Work to be completed → Give the number of lines in the entries below that hold "пользовательского", with no accompanying words.

┌────────

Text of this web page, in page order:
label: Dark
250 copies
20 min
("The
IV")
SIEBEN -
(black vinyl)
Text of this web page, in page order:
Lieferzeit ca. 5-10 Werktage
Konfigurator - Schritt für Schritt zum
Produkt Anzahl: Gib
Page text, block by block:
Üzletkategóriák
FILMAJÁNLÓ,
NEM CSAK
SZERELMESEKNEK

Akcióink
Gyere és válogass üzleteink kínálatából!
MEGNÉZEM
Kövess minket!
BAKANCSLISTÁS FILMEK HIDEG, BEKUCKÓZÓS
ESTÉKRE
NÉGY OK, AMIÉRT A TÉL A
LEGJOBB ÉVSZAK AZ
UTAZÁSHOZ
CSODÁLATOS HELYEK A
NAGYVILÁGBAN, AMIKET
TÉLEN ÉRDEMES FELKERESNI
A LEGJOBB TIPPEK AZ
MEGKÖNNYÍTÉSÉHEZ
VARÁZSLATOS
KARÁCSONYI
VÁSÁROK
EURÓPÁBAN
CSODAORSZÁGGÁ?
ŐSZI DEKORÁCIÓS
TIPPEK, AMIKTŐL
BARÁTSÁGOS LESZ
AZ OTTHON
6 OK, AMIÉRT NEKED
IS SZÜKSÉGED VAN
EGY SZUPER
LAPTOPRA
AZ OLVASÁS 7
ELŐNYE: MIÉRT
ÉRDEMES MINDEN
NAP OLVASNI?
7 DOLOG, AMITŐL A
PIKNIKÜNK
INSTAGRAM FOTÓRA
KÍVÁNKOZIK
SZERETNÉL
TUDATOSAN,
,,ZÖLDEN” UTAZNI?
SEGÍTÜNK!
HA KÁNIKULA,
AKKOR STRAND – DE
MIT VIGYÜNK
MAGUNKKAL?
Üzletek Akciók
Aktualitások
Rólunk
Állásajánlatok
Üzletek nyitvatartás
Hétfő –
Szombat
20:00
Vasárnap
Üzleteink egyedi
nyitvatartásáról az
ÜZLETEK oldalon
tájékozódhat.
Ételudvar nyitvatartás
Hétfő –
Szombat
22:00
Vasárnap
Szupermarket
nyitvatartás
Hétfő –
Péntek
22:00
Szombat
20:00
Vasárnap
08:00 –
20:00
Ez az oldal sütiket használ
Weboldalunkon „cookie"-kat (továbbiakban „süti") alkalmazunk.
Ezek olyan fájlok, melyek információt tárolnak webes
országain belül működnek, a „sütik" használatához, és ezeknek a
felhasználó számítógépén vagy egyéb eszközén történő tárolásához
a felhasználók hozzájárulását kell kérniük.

└────────
┌────────

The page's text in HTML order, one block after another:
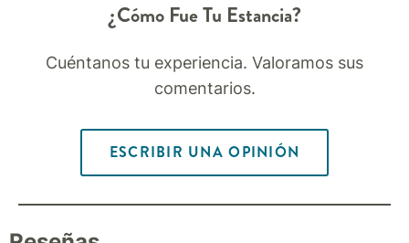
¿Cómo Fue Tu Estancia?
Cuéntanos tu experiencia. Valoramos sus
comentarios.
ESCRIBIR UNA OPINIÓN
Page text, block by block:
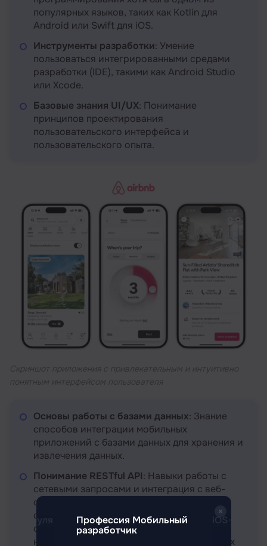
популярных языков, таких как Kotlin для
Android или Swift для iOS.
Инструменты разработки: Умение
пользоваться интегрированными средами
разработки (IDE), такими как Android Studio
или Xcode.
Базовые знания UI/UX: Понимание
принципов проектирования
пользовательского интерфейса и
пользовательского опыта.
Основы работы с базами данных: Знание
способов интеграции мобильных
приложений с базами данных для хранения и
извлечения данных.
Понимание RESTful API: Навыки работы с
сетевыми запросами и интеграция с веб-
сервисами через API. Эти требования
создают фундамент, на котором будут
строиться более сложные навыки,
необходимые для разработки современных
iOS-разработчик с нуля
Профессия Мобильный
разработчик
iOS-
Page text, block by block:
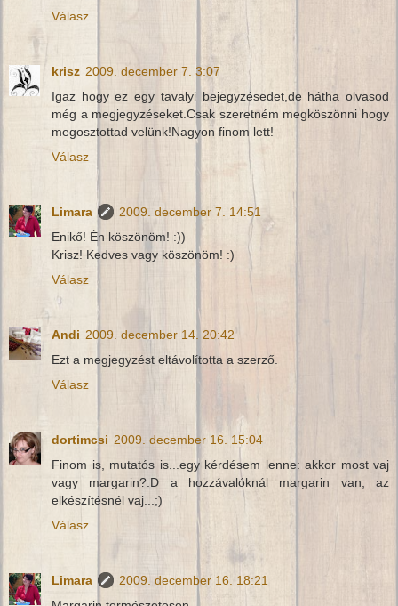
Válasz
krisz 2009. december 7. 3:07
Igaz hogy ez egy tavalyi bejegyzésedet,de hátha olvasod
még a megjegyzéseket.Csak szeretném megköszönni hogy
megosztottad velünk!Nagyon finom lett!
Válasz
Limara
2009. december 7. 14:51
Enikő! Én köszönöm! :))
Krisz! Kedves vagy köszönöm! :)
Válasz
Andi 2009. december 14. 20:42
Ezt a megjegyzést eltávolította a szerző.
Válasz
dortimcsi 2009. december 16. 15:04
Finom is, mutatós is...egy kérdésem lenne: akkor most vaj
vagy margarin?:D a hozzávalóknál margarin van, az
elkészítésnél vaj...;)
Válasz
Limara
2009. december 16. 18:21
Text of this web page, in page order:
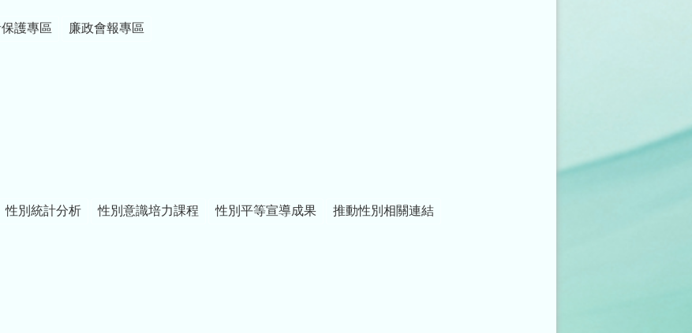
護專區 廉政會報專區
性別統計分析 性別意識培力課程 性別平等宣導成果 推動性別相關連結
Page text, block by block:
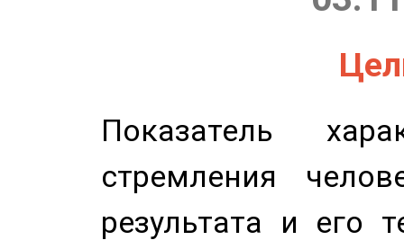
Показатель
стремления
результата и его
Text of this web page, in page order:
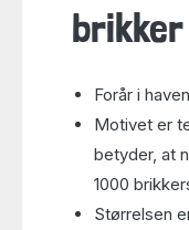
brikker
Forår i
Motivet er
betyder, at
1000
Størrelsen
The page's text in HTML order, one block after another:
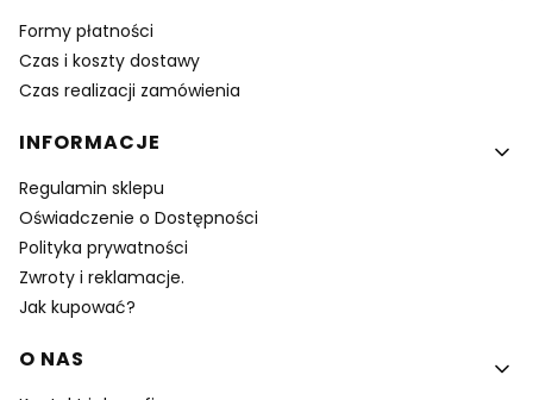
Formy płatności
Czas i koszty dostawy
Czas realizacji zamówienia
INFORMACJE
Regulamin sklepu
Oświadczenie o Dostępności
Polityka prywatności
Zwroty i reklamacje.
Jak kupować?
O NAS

└────────
┌────────

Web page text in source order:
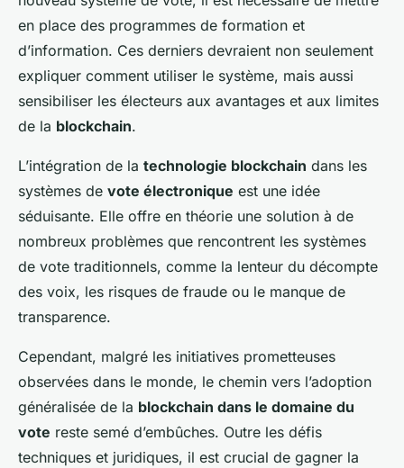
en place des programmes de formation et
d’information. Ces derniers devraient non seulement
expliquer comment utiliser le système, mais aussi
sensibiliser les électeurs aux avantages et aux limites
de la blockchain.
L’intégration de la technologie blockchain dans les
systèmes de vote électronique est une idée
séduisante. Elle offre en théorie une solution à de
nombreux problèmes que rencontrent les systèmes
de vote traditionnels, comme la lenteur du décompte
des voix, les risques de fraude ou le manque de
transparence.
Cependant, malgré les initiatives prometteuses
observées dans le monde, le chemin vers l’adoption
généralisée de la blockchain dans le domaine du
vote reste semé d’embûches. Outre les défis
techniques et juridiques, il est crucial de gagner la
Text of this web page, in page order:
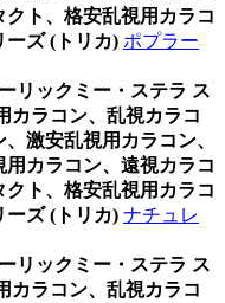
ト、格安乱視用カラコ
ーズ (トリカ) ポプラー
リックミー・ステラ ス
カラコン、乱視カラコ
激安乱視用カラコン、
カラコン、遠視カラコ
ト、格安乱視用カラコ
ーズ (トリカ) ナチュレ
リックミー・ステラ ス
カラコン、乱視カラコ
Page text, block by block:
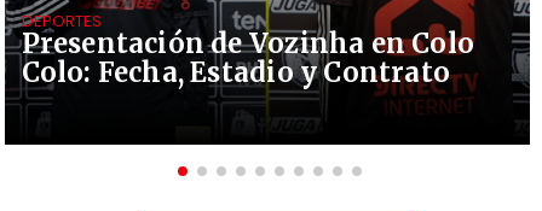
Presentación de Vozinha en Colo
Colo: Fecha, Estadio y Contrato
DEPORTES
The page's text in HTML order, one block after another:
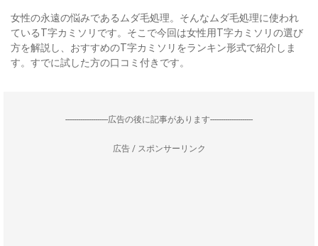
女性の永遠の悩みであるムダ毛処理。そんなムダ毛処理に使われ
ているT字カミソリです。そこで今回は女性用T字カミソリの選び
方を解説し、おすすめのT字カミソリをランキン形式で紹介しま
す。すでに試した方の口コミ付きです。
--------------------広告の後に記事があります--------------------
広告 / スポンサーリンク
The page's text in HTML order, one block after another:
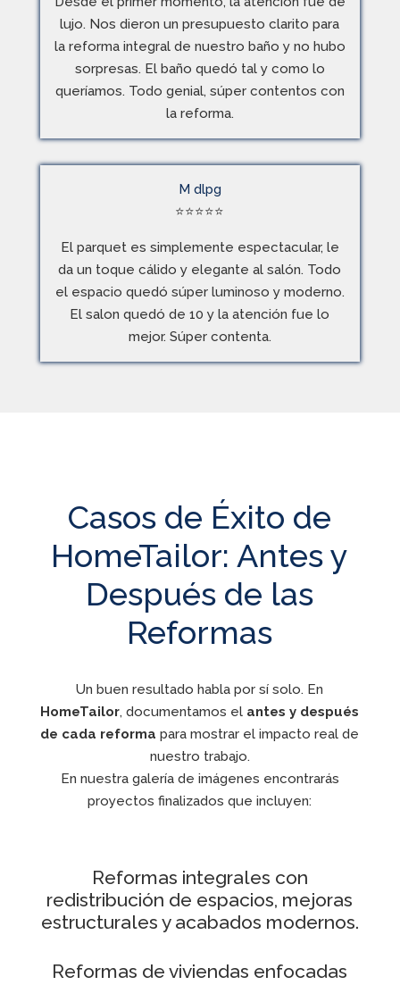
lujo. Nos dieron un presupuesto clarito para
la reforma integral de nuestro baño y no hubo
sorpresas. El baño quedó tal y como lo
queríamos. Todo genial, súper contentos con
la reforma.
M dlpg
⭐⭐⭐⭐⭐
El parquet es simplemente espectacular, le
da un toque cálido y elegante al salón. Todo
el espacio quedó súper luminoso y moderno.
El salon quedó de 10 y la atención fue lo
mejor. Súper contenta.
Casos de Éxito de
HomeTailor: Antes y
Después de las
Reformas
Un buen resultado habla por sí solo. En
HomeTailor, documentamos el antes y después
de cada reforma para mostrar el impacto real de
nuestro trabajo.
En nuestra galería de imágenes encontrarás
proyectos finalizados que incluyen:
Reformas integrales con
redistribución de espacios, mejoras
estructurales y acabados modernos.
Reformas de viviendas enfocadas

└────────

Answer to this exercise → 2